Bolton, who served in the Trump administration for just over a year, made the comments just days after a grand jury in New York voted to indict the former president on charges believed to be related to alleged ‘hush money’ payments made to adult film star Stormy Daniels during the 2016 campaign.

Trump is scheduled to be arraigned in the case in New York on Tuesday, with Bolton arguing the implications of a conviction or acquittal would be massive.

‘I think he does have reason to be concerned about the substance of the case here,’ Bolton said. ‘I think while we’re all obviously focused on the indictment, that’s just the beginning.

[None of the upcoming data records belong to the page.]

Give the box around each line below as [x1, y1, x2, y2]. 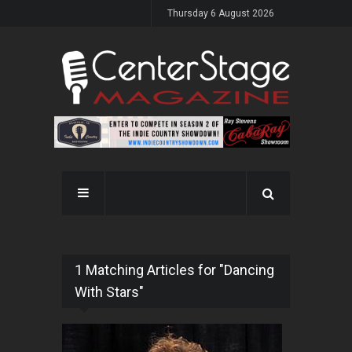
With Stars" [75, 284, 144, 301]
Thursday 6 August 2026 [167, 8, 274, 19]
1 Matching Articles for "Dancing [75, 262, 274, 279]
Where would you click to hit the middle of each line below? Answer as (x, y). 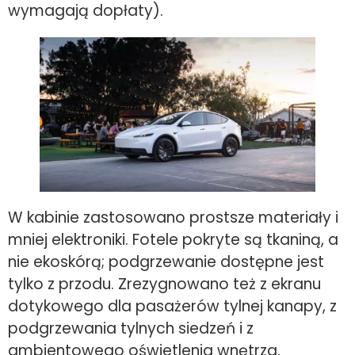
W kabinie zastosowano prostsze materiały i (173, 218)
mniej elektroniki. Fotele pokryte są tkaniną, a (173, 240)
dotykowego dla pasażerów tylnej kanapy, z (172, 307)
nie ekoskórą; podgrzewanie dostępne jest (166, 262)
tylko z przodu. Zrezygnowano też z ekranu (164, 284)
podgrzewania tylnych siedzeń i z (131, 329)
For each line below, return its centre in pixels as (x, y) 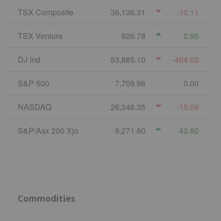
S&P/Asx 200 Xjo (48, 130)
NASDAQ (35, 107)
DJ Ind (29, 59)
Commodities (46, 199)
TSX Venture (40, 36)
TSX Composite (46, 12)
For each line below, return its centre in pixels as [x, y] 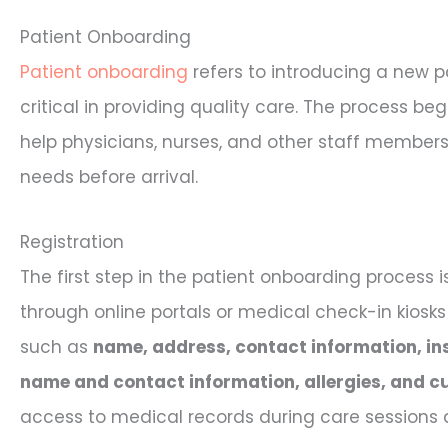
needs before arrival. [109, 176]
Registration [72, 241]
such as [56, 346]
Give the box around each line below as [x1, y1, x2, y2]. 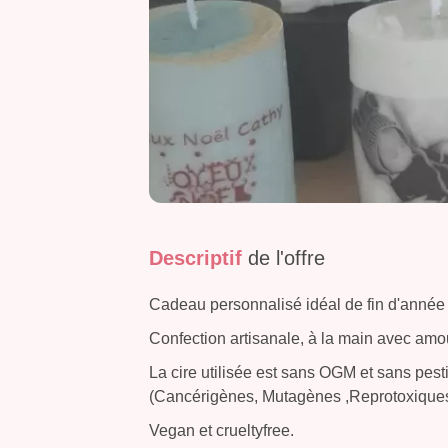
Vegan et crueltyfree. [149, 422, 294, 440]
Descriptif [149, 247, 248, 270]
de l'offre [248, 247, 325, 270]
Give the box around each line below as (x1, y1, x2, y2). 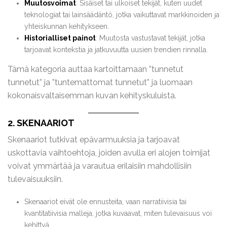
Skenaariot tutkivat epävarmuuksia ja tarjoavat (8, 135, 180, 144)
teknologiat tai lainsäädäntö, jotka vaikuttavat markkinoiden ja (24, 11, 219, 19)
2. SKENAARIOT (8, 118, 74, 128)
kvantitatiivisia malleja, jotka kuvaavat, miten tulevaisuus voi (24, 209, 212, 217)
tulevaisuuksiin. (8, 174, 63, 184)
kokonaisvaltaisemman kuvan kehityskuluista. (8, 91, 176, 100)
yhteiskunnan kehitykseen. (24, 22, 109, 30)
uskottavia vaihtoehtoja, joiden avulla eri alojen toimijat (8, 148, 210, 158)
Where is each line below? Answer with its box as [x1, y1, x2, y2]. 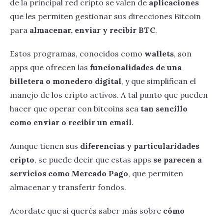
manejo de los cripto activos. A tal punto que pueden [10, 89, 208, 100]
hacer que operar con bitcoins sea [10, 103, 140, 113]
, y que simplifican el [121, 76, 196, 86]
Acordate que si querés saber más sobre [10, 205, 163, 216]
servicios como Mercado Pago [10, 168, 128, 178]
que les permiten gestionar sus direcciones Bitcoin [10, 11, 201, 21]
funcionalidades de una [90, 62, 182, 72]
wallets [144, 48, 174, 58]
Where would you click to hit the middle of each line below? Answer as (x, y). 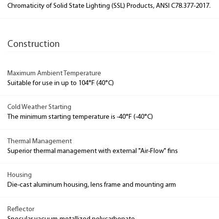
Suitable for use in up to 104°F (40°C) (61, 83)
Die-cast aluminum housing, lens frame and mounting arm (92, 185)
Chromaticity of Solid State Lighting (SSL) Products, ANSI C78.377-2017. (109, 6)
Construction (33, 45)
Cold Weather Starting (39, 107)
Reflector (21, 209)
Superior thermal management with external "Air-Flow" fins (93, 151)
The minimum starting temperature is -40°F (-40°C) (80, 117)
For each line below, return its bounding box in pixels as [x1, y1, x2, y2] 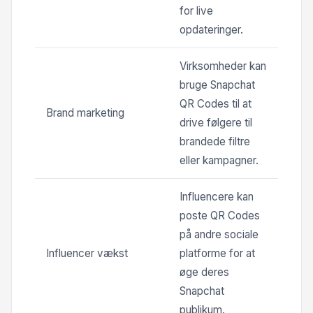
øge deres [180, 265, 229, 279]
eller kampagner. [180, 153, 259, 167]
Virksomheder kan [180, 59, 266, 73]
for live [180, 3, 213, 17]
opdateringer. [180, 22, 243, 36]
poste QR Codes [180, 208, 260, 222]
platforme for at [180, 246, 255, 260]
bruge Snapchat [180, 78, 255, 92]
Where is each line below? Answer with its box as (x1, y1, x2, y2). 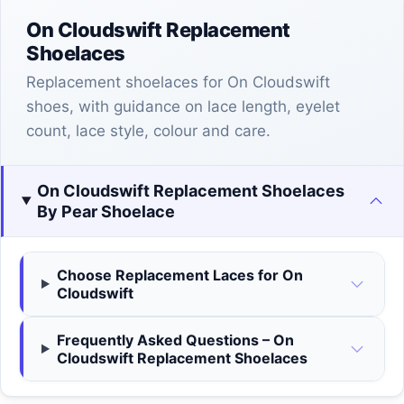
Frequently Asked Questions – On (56, 330, 294, 349)
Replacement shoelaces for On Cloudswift (26, 72, 330, 91)
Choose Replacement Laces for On (56, 265, 303, 284)
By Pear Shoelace (36, 201, 175, 221)
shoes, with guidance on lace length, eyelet (26, 96, 340, 115)
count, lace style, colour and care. (26, 121, 271, 140)
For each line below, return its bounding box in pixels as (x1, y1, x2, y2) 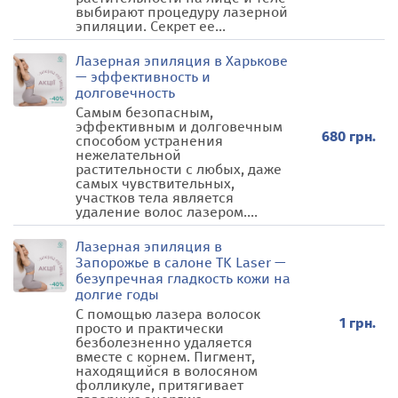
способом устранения (76, 132, 223, 149)
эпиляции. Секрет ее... (76, 18, 226, 35)
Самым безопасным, (76, 104, 213, 121)
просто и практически (76, 320, 224, 337)
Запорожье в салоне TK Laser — (76, 254, 286, 271)
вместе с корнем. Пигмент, (76, 348, 255, 365)
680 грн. (322, 127, 376, 145)
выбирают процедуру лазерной (76, 4, 288, 20)
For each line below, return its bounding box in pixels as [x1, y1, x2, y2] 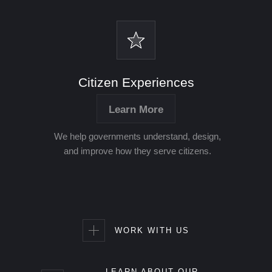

The real issue here is whether Alvin Bragg gets a conviction at some point in the near term, or whether Trump springs free, because the political implications are vasty different.’

 If Trump isn’t convicted, Bolton said the former president will claim to be vindicated and be able to use that as ammunition on the campaign trail.

A LOOK AT DONALD TRUMP’S ARRAIGNMENT SCHEDULE AHEAD OF TUESDAY COURT APPEARANCE  

But if Trump were to be convicted before next year’s election, Bolton believes ‘that will have a very different impact on people.’

‘If he’s convicted of a crime, I think most Americans actually don’t want a convicted felon to be the president,’ Bolton said.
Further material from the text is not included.